A common misconception is that "story" in a video game is like a movie or
book. A video game may also contain storytelling in the style of a movie" or
book, but that's not what I'm referring to. Interactive storytelling in a
video game _is the mechanics_.

In addition to [1] in my post above, I strongly recommend watching this[4]
Extra Credits video about narrative mechanics, which discusses the _story_ of
the classic game Missile Command. Maybe you don't like the story, or you think
it's simplistic, but it's still a story. Missile Command is inherently a story
about the futility of war. Video games are an interesting medium for
storytelling because they get you, acting as an actor in that story, to
realize some aspects of the plot _on your own_. Everybody that plays Missile
Command realizes the futility of the situation without having to be told that
directly; it comes from the mechanics directly.

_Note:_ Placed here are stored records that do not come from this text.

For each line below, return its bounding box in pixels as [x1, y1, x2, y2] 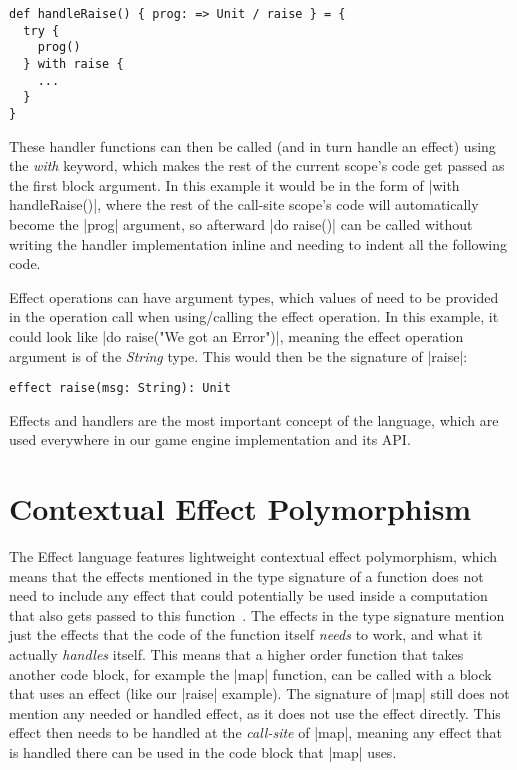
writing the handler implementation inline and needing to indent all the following [9, 233, 507, 254]
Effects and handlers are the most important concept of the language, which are [9, 409, 499, 430]
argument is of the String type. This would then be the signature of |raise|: [9, 345, 468, 366]
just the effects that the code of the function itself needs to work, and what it [9, 624, 483, 645]
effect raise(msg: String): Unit [9, 381, 231, 396]
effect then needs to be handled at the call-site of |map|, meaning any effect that [9, 722, 502, 743]
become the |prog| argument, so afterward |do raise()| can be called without [9, 213, 473, 234]
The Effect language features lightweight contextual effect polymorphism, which [9, 546, 498, 567]
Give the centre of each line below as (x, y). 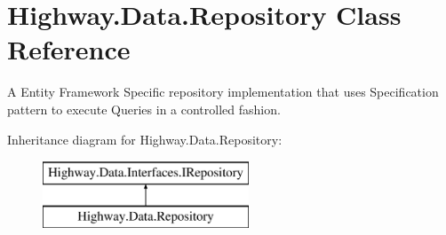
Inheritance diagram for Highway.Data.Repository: (145, 139)
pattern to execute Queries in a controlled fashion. (144, 109)
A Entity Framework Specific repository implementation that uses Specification (223, 92)
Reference (69, 49)
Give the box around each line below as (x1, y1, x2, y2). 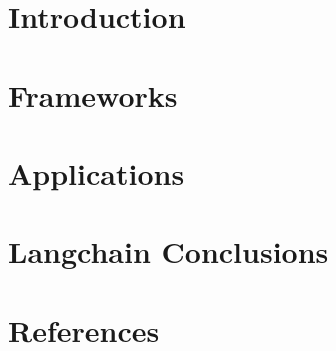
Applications (8, 152, 185, 193)
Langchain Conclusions (8, 231, 329, 272)
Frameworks (8, 74, 178, 115)
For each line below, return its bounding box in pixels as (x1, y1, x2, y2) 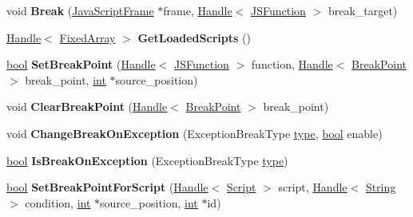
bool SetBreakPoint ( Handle (6, 56, 156, 73)
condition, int (25, 194, 91, 211)
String (365, 179, 396, 195)
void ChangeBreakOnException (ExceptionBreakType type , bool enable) (6, 124, 383, 141)
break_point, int (25, 71, 106, 88)
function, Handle (251, 56, 333, 73)
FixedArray (59, 29, 116, 45)
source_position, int (100, 194, 198, 211)
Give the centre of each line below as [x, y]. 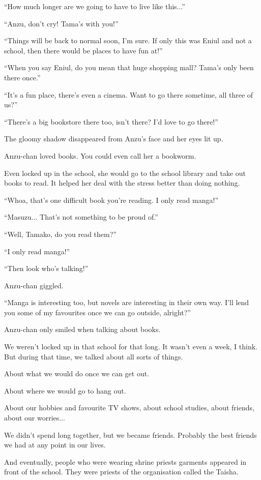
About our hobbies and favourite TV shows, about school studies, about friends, [129, 408]
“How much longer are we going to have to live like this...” [95, 6]
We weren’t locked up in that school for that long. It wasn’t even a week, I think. [131, 347]
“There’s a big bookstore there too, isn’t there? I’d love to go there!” [111, 121]
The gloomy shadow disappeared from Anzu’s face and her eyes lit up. [114, 139]
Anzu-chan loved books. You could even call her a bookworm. [100, 155]
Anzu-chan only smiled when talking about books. [82, 329]
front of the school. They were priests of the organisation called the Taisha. [121, 472]
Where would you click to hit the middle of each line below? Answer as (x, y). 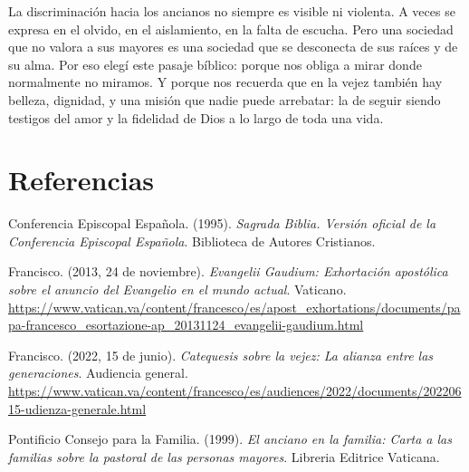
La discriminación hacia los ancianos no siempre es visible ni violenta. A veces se (232, 11)
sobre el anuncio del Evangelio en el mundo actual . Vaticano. (177, 289)
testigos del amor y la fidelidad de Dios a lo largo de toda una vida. (196, 117)
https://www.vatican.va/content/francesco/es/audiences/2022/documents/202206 (235, 391)
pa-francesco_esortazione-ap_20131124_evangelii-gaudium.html (186, 325)
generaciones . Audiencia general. (98, 373)
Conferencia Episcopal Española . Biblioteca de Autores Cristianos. (192, 241)
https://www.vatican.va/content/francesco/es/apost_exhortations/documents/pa (234, 307)
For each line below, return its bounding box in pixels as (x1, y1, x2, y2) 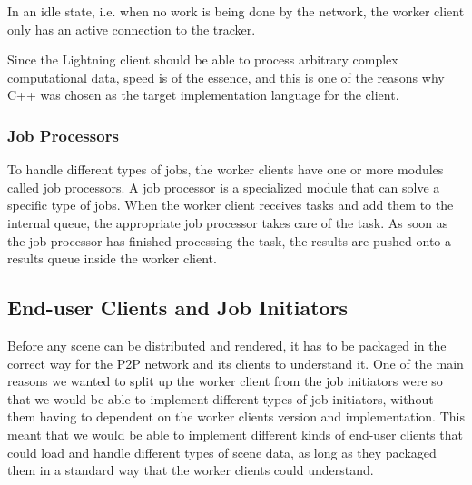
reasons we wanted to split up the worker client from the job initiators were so (7, 371, 443, 391)
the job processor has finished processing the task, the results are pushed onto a (7, 231, 452, 250)
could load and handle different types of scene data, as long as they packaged (7, 442, 437, 461)
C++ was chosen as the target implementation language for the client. (7, 85, 399, 104)
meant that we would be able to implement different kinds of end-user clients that (7, 424, 463, 443)
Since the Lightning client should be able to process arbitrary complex (7, 50, 398, 69)
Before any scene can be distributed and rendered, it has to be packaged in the (7, 335, 447, 354)
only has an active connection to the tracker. (7, 19, 256, 38)
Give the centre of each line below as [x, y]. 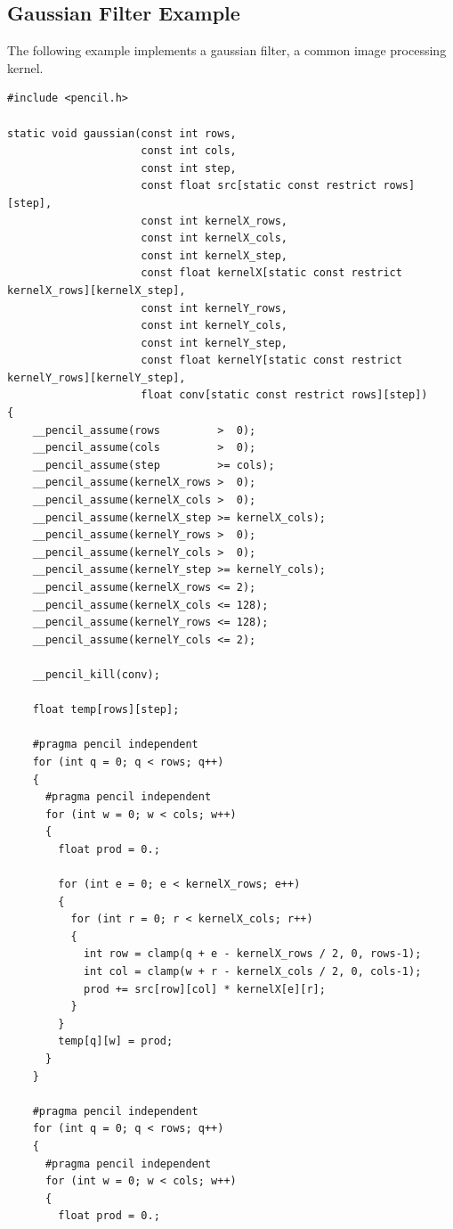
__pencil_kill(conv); [96, 674]
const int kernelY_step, [214, 343]
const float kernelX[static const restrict [271, 273]
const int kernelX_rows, [214, 221]
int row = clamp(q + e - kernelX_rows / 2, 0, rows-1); [252, 954]
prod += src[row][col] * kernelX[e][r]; [204, 989]
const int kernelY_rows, [214, 308]
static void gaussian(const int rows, [122, 133]
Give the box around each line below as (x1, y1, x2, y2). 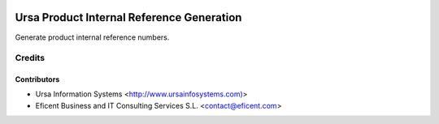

For a very good example of a more detailed story that is told primarily
through the mechanics, I highly recommend playing Undertale[5]. The story in
Undertale cannot be told in a non-interactive medium. A movie or book telling
the same story can tell part of the story, but it would be a different story
that wouldn't have nearly the same impact.

[4]
[https://www.youtube.com/watch?v=JQJA5YjvHDU](https://www.youtube.com/watch?v=JQJA5YjvHDU)

[5] DO NOT watch or read anything about the game first. I'd even recommend
against even watching the trailer. Undertale has a serious problem with
spoilers, and like a traditional "who did it" murder mystery, you should
experience it as the author intended.